Task goal -
All entries must come back exactly as given, with no pictures in the copy.

────

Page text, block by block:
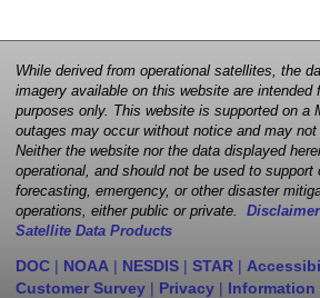
While derived from operational satellites, the
imagery available on this website are intended
purposes only. This website is supported on a
outages may occur without notice and may
Neither the website nor the data displayed
operational, and should not be used to support
forecasting, emergency, or other disaster
operations, either public or private.
Satellite Data Products
DOC | NOAA | NESDIS | STAR |
Customer Survey | Privacy |
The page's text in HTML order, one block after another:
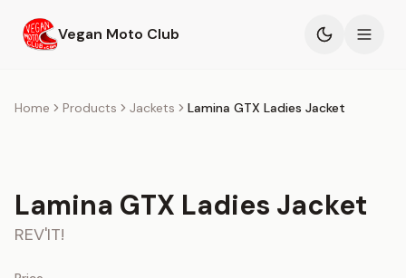
Vegan Moto Club
Products
Blog
Home Products Jackets Lamina GTX Ladies Jacket
Lamina GTX Ladies Jacket
REV'IT!
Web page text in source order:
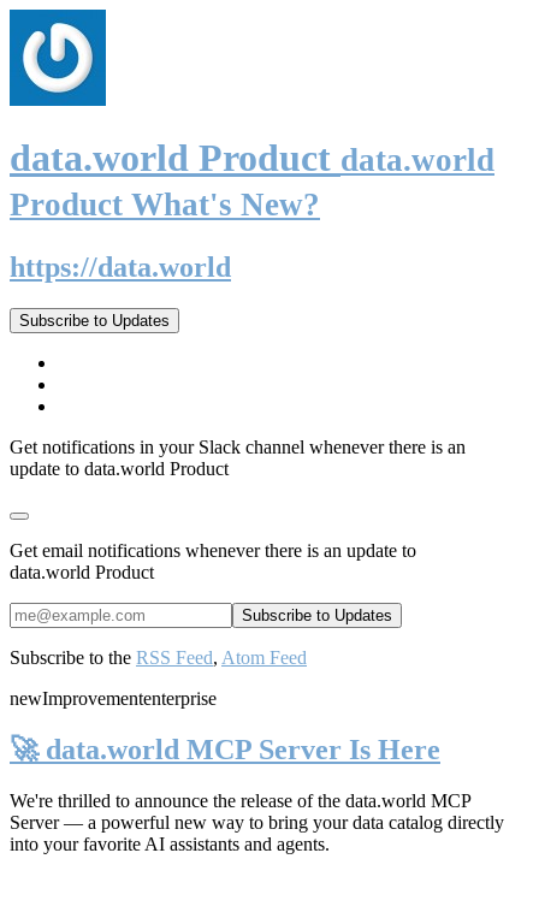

────

Exercise result -
Page text, block by block:
While derived from operational satellites, the
imagery available on this website are intended
purposes only. This website is supported on a
outages may occur without notice and may
Neither the website nor the data displayed
operational, and should not be used to support
forecasting, emergency, or other disaster
operations, either public or private.
Satellite Data Products
DOC | NOAA | NESDIS | STAR |
Customer Survey | Privacy |
The page's text in HTML order, one block after another:
Vegan Moto Club
Products
Blog
Home Products Jackets Lamina GTX Ladies Jacket
Lamina GTX Ladies Jacket
REV'IT!
Web page text in source order:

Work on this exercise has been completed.